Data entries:
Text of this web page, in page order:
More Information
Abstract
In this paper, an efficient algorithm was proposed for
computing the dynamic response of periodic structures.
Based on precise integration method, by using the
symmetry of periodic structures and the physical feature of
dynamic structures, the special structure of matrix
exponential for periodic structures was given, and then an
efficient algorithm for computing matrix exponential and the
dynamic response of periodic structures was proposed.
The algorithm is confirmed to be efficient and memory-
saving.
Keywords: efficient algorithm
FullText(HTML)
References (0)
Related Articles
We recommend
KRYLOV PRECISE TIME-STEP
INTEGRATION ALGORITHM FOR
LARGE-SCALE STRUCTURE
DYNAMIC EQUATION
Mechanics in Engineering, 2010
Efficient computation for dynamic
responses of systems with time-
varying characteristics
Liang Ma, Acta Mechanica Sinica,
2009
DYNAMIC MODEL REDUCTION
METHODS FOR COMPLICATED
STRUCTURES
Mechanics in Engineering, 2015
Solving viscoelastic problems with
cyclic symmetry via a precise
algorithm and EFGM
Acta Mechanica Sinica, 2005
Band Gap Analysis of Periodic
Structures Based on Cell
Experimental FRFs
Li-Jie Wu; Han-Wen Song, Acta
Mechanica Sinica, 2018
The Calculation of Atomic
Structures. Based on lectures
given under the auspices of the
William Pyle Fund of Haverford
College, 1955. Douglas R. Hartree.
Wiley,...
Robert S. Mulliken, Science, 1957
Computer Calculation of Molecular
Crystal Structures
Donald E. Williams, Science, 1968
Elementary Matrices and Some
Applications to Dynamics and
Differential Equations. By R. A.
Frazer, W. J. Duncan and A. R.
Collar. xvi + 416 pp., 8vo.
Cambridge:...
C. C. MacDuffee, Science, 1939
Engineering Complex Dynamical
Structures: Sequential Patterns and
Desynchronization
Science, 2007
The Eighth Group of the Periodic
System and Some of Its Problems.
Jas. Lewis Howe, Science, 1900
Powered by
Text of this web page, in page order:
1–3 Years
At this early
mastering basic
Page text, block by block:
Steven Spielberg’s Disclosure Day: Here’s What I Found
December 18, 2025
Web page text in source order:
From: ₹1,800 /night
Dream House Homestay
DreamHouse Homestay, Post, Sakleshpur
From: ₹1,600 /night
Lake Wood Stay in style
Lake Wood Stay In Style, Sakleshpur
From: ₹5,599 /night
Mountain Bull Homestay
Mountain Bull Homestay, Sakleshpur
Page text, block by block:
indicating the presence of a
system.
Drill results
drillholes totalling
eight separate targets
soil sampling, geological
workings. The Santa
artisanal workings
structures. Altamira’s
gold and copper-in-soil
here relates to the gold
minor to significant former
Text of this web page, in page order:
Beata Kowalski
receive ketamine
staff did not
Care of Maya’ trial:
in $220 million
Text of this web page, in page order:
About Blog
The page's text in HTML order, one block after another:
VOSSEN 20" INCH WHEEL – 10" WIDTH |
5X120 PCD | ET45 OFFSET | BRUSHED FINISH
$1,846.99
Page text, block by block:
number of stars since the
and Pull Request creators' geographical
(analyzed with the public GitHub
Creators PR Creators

---

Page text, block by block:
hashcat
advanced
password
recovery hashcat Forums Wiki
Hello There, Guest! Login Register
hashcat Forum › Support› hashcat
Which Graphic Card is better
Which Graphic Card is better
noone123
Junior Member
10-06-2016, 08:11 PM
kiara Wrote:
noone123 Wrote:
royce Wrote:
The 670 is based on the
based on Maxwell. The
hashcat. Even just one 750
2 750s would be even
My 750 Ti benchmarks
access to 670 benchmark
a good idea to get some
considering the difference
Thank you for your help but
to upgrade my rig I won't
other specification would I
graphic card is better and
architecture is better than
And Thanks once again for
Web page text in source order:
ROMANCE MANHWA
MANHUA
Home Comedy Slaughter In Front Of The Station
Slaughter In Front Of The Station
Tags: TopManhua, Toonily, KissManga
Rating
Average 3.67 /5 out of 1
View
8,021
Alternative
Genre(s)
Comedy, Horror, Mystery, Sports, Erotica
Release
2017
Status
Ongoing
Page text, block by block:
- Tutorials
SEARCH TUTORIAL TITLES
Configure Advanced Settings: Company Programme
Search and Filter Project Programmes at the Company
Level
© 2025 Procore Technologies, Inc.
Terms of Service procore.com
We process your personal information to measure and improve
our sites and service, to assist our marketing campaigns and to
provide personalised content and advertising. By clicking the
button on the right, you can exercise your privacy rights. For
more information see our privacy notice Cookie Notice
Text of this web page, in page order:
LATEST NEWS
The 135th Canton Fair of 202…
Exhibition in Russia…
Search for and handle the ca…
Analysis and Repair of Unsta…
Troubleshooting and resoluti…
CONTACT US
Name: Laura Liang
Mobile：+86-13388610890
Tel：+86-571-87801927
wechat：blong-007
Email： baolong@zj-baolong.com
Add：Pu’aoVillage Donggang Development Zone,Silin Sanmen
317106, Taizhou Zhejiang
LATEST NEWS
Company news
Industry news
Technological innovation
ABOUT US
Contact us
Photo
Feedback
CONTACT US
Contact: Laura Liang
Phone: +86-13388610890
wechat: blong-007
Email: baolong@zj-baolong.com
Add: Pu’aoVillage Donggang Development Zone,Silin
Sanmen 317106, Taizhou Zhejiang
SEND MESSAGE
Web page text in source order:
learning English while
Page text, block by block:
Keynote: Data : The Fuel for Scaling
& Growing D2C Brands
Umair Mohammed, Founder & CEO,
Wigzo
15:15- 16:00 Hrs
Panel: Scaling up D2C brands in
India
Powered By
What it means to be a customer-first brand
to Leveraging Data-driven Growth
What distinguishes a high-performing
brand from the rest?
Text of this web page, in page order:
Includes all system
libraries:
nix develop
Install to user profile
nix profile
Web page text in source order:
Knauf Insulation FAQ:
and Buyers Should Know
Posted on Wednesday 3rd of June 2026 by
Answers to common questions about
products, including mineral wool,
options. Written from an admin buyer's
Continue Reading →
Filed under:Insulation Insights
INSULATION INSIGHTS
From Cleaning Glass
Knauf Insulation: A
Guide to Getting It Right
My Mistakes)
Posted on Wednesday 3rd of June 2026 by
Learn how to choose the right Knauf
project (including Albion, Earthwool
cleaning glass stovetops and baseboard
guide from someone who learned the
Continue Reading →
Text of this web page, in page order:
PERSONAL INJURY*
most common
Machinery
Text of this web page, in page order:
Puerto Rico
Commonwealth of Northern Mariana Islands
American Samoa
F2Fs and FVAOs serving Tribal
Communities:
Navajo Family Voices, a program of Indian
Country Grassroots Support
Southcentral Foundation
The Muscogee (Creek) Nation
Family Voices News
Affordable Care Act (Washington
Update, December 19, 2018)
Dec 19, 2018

**WHAT IS REQUIRED**
Please reproduce, exactly as they appear above, the lines from the line containing "mastering basic" up to and including the line containing "in $220 million".

**EXERCISE RESULT**
mastering basic
Page text, block by block:
Steven Spielberg’s Disclosure Day: Here’s What I Found
December 18, 2025
Web page text in source order:
From: ₹1,800 /night
Dream House Homestay
DreamHouse Homestay, Post, Sakleshpur
From: ₹1,600 /night
Lake Wood Stay in style
Lake Wood Stay In Style, Sakleshpur
From: ₹5,599 /night
Mountain Bull Homestay
Mountain Bull Homestay, Sakleshpur
Page text, block by block:
indicating the presence of a
system.
Drill results
drillholes totalling
eight separate targets
soil sampling, geological
workings. The Santa
artisanal workings
structures. Altamira’s
gold and copper-in-soil
here relates to the gold
minor to significant former
Text of this web page, in page order:
Beata Kowalski
receive ketamine
staff did not
Care of Maya’ trial:
in $220 million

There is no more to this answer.